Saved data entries
=== Begin Enclosure ===

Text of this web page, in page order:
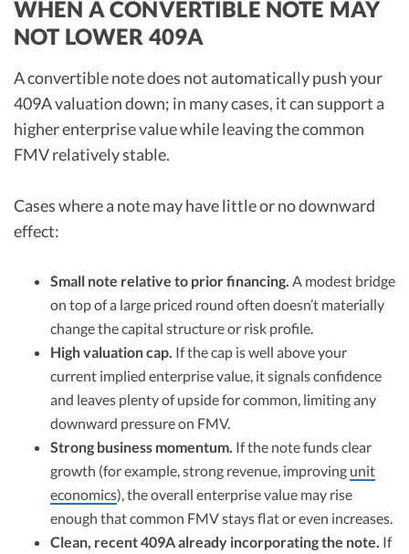
WHEN A CONVERTIBLE NOTE MAY
NOT LOWER 409A
A convertible note does not automatically push your
409A valuation down; in many cases, it can support a
higher enterprise value while leaving the common
FMV relatively stable.
Cases where a note may have little or no downward
effect:
Small note relative to prior financing. A modest bridge
on top of a large priced round often doesn’t materially
change the capital structure or risk profile.
High valuation cap. If the cap is well above your
current implied enterprise value, it signals confidence
and leaves plenty of upside for common, limiting any
downward pressure on FMV.
Strong business momentum. If the note funds clear
growth (for example, strong revenue, improving unit
economics), the overall enterprise value may rise
enough that common FMV stays flat or even increases.
Clean, recent 409A already incorporating the note. If
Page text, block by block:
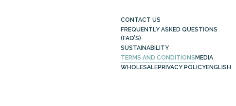
CONTACT US
FREQUENTLY ASKED QUESTIONS
(FAQ’S)
SUSTAINABILITY
TERMS AND CONDITIONS MEDIA
WHOLESALEPRIVACY POLICYENGLISH
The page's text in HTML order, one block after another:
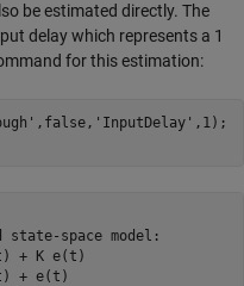
be estimated directly. The
delay which represents a 1
for this estimation:
,false, 'InputDelay' ,1);
state-space model:
+ K e(t)
+ e(t)
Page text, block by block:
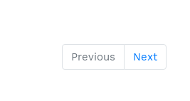
Previous Next
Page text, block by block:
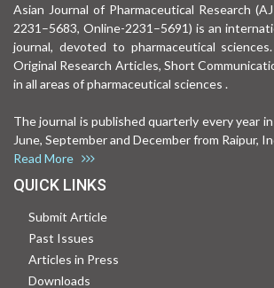
Asian Journal of Pharmaceutical Research
2231–5683, Online-2231–5691) is an
journal, devoted to pharmaceutical
Original Research Articles, Short
in all areas of pharmaceutical sciences .
The journal is published quarterly every year
June, September and December from Raipur,
Read More
QUICK LINKS
Submit Article
Past Issues
Articles in Press
Downloads

=== End Enclosure ===

- **TASK INSTRUCTIONS**: Print exactly the lines above that run from the one with "current implied enterprise" down to the one with "be estimated directly. The", and omit the pictures.

- **TASK RESULT**:
current implied enterprise value, it signals confidence
and leaves plenty of upside for common, limiting any
downward pressure on FMV.
Strong business momentum. If the note funds clear
growth (for example, strong revenue, improving unit
economics), the overall enterprise value may rise
enough that common FMV stays flat or even increases.
Clean, recent 409A already incorporating the note. If
Page text, block by block:
CONTACT US
FREQUENTLY ASKED QUESTIONS
(FAQ’S)
SUSTAINABILITY
TERMS AND CONDITIONS MEDIA
WHOLESALEPRIVACY POLICYENGLISH
The page's text in HTML order, one block after another:
be estimated directly. The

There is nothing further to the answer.